Public speaking is America’s biggest phobia, according to a survey on American Fears conducted by Chapman University. So how do you give a wedding toast if you’re shy? After all, one out of four of your neighbors are terrified of getting up before a crowd and talking.
It’s not as hard as you think. Here are some quick tips:
- Don’t drink before talking. Keep your head clear for obvious reasons.
- Script your toast. You don’t want your head to go blank. Ultimately, the root cause of nervousness is your fear of embarrassing yourself in front of a large crowd. Your heartfelt, scripted remarks, removes your fear of spacing out and fumbling through the toast.
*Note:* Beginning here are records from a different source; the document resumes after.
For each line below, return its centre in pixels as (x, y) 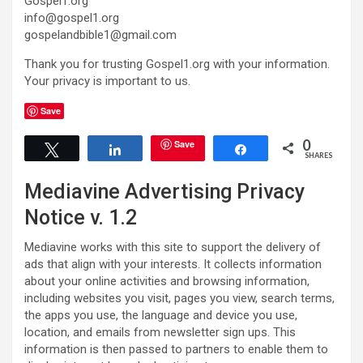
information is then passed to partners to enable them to (176, 349)
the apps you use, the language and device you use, (161, 315)
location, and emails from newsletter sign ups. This (160, 332)
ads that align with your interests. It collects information (173, 264)
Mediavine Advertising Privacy (164, 192)
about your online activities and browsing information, (167, 281)
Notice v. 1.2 (81, 218)
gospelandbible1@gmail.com (100, 35)
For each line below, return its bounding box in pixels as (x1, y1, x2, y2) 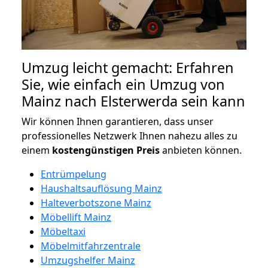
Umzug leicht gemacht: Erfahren (22, 57, 234, 77)
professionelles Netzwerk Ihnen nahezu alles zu (22, 129, 237, 142)
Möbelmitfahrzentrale (41, 239, 141, 252)
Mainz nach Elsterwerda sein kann (22, 91, 245, 111)
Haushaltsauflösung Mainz (41, 181, 162, 195)
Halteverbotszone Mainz (41, 196, 151, 209)
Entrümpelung (41, 167, 106, 181)
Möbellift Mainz (41, 210, 111, 224)
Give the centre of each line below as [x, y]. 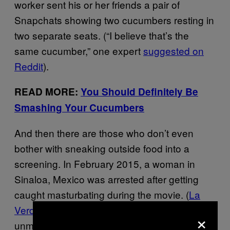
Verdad [30, 209]
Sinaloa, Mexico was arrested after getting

- Talk clearly and project your voice. Timid toasters often keep their heads down and mumble their words. Instead, hold your head high talk with confidence.
- Rehearse. Even though your toast is scripted, rehearse it at least twelve times. That’s correct: twelve times. You want to know it so well that you don’t need your notes. Nonetheless, you WILL use your notes, because that removes your chance of blanking out.
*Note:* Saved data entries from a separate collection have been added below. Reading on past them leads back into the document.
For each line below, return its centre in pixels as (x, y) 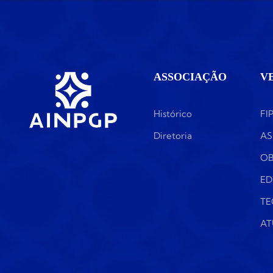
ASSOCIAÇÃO (190, 76)
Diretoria (173, 135)
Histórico (173, 113)
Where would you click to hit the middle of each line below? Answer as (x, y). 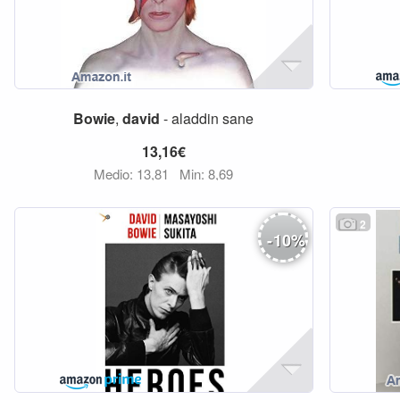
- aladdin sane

- Keep it short. Almost all toasts are too long. Few people are pros. So, wedding guests appreciate toasters who get to the point and wrap up within a couple of minutes.
- Start strong. Introduce yourself and your connection to the couple. You might say, “My name is Lori Smith, and I have the honor of toasting the most wonderful friend I’ve ever known.”
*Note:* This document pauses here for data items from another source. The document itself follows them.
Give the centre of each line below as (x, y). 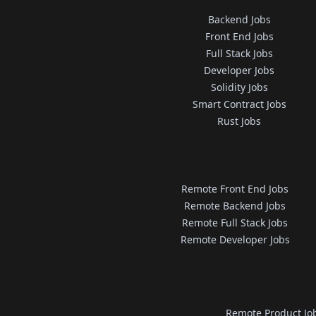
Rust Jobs (239, 121)
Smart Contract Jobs (239, 104)
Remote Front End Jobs (235, 189)
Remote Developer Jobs (235, 239)
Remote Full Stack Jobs (235, 223)
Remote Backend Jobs (235, 206)
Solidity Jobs (239, 87)

- You have two goals: make ‘em laugh and make ‘em cry. And do it quickly. In other words, humor and sentiment are key ingredients to making a great toast. Sentiment is easy, humor, though is hard. You can find a corny wedding joke online and use it to transition to the sentimental. For example:
“I just saw two nuclear technicians getting married. The bride was radiant and the groom was glowing.”
Corny? Yes, but it’ll get a nice chuckle. Then marry the quip to the sentiment:
“And you know, [bride’s name], you truly are radiant today. And as for my friend, [groom’s name], we don’t typically use the word “glowing” to describe a groom. But I’ve noticed something about him. Every time your name comes up, his eyes light up. Every time you walk into the room, his eyes light up. Yes, it’s safe to say you’re glowing today, [groom’s name].”
At this point, you’ll hear “awww” rise up from your captive audience.
Finally, run it by someone you trust to critique your toast. How to give a wedding toast if you’re shy? Follow these steps and you’ll feel so prepared, your shyness will quickly fade the day of the big event. You CAN do it. You WILL do it. Relax, and enjoy the experience!